Me (34f) and my partner (40m) have decided to elope with just 2 witnesses. Now BF’s witness wants to add more. Help?
Throwaway account as my fiancé is on reddit
TLDR: BF’s mom wants to add more people to our ceremony and how can we hold that boundary?
Me and partner have been together for 10 years and always like the idea of an elopement over a wedding. We have let our family know over the years this what we want and most seem ok with it.
Well we decided to actually do it this year. We originally planned on doing an international trip but the costs and logistics were too much and stressful. So we decided to do a small road trip to a special camping spot and have our friend be our officiant and one of witnesses be the hired photographer. Our state requires 2 witnesses and my partner wanted the other witnesses to be his mother.(single mother, dad is not in the picture).
We went back and forth on if its right to have his mother as a witness when i don’t have family in the ceremony and if my side of the family heard that his mother was a witness they would be hurt. We concluded that this is our elopement and if thats what my partner wants, the it is what it is, and TBH i think my family would be hurt but accept it, be understanding and be happy for us nonetheless.
So the final decision from us is it would be just the 2 witnesses and the officiant.

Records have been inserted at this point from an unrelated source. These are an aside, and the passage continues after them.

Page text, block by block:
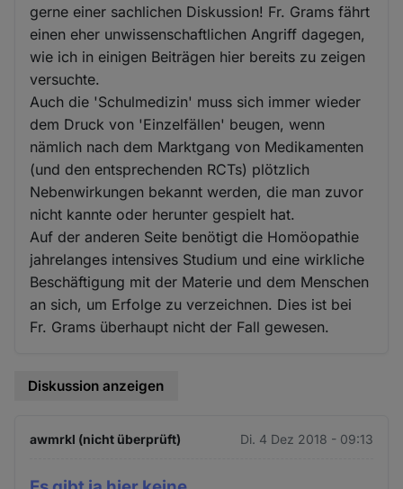
gerne einer sachlichen Diskussion! Fr. Grams fährt
einen eher unwissenschaftlichen Angriff dagegen,
wie ich in einigen Beiträgen hier bereits zu zeigen
versuchte.
Auch die 'Schulmedizin' muss sich immer wieder
dem Druck von 'Einzelfällen' beugen, wenn
nämlich nach dem Marktgang von Medikamenten
(und den entsprechenden RCTs) plötzlich
Nebenwirkungen bekannt werden, die man zuvor
nicht kannte oder herunter gespielt hat.
Auf der anderen Seite benötigt die Homöopathie
jahrelanges intensives Studium und eine wirkliche
Beschäftigung mit der Materie und dem Menschen
an sich, um Erfolge zu verzeichnen. Dies ist bei
Fr. Grams überhaupt nicht der Fall gewesen.
Diskussion anzeigen
awmrkl (nicht überprüft) Di. 4 Dez 2018 - 09:13

We would cover all the travel/food/cabin costs for them. And we discussed all our reasons why we didn’t want any more with his mother.
Now to the problem: besides photographer, the officiant and my partner’s mother no one else knows.
My partner’s mother is now asking if his younger sister (33F) her kids (5yrs &3yrs) can be apart of the ceremony. To the point she told his sister already and is asking about accommodations for them. This definitely got my blood boiling.
My partner tends to be people pleaser and is non confrontational, and has a hard time enforcing boundaries even if they have been established.
Also, my partner’s family dynamic is his younger sister is the obvious favorite and is very self centered and selfish. There is also a deeply rooted sibling rivalry as my partner gets easily annoyed/hurt/offended by sister and mother just takes sister’s side/defense most times, to the point of dismissing my partners feelings. I could share stories about how her selfishness and how his mother’s favoritism has affected us but that is different post all together.
Now I am very assertive and can have uncomfortable conversations and reenforce boundaries, but in this case i feel it should come from my partner, as i would be the ‘bridezilla bad guy’ . But he doesn’t want to cause drama and just allow his sister to come, even if it bothers him. It has caused fights between is as i don’t want his sister and kids there also, I don’t want to pay for them, and i don’t want that sibling rivalry drama on our day.
I want my partner to feel for just that day it’s all about us and our witnesses (his mother) supporting that.
I suggested do a simple party next year after the elopement to share with friends and family that weren’t at the elopement as a way to include his sister and kids, but that isn’t enough for the mother.
How can i navigate my partner’s mother trying to ruin our elopement and encourage my partner to have the conversation of enforcing our boundaries we set?